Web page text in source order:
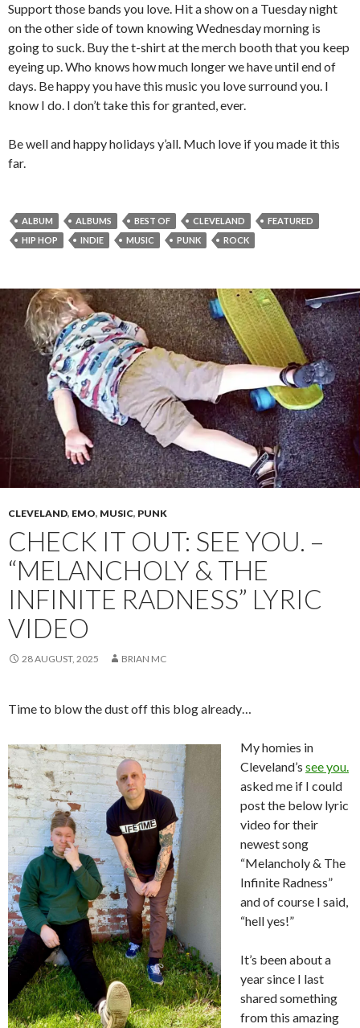
Support those bands you love. Hit a show on a Tuesday night
on the other side of town knowing Wednesday morning is
going to suck. Buy the t-shirt at the merch booth that you keep
eyeing up. Who knows how much longer we have until end of
days. Be happy you have this music you love surround you. I
know I do. I don’t take this for granted, ever.
Be well and happy holidays y’all. Much love if you made it this
far.
ALBUM ALBUMS BEST OF CLEVELAND
FEATURED
HIP HOP
INDIE MUSIC PUNK ROCK
CLEVELAND, EMO, MUSIC, PUNK
CHECK IT OUT: SEE YOU. –
“MELANCHOLY & THE
INFINITE RADNESS” LYRIC
VIDEO
28 AUGUST, 2025 BRIAN MC
Time to blow the dust off this blog already…
My homies in
Cleveland’s see you.
asked me if I could
post the below lyric
video for their
newest song
“Melancholy & The
Infinite Radness”
and of course I said,
“hell yes!”
It’s been about a
year since I last
shared something
from this amazing
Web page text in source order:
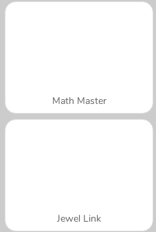
Math Master
Jewel Link
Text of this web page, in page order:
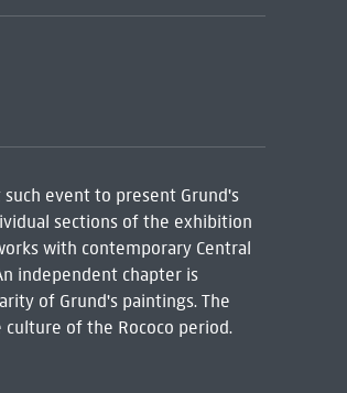
event to present Grund's
sections of the exhibition
with contemporary Central
independent chapter is
of Grund's paintings. The
of the Rococo period.
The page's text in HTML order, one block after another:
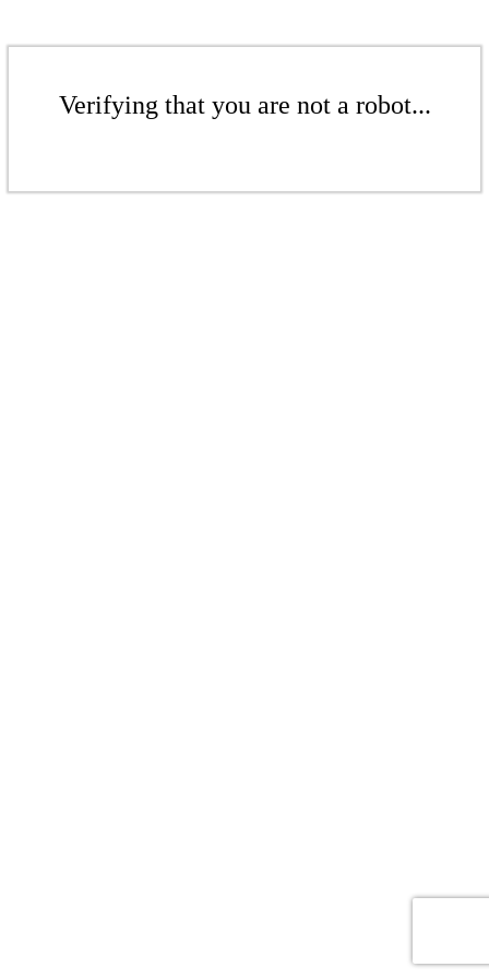
Verifying that you are not a robot...

WHAT YOU SHOULD DO:
Pictures aside, retype the entries above exactly as they are.

TASK RESULT:
Web page text in source order:
Support those bands you love. Hit a show on a Tuesday night
on the other side of town knowing Wednesday morning is
going to suck. Buy the t-shirt at the merch booth that you keep
eyeing up. Who knows how much longer we have until end of
days. Be happy you have this music you love surround you. I
know I do. I don’t take this for granted, ever.
Be well and happy holidays y’all. Much love if you made it this
far.
ALBUM ALBUMS BEST OF CLEVELAND
FEATURED
HIP HOP
INDIE MUSIC PUNK ROCK
CLEVELAND, EMO, MUSIC, PUNK
CHECK IT OUT: SEE YOU. –
“MELANCHOLY & THE
INFINITE RADNESS” LYRIC
VIDEO
28 AUGUST, 2025 BRIAN MC
Time to blow the dust off this blog already…
My homies in
Cleveland’s see you.
asked me if I could
post the below lyric
video for their
newest song
“Melancholy & The
Infinite Radness”
and of course I said,
“hell yes!”
It’s been about a
year since I last
shared something
from this amazing
Web page text in source order:
Math Master
Jewel Link
Text of this web page, in page order:
event to present Grund's
sections of the exhibition
with contemporary Central
independent chapter is
of Grund's paintings. The
of the Rococo period.
The page's text in HTML order, one block after another:
Verifying that you are not a robot...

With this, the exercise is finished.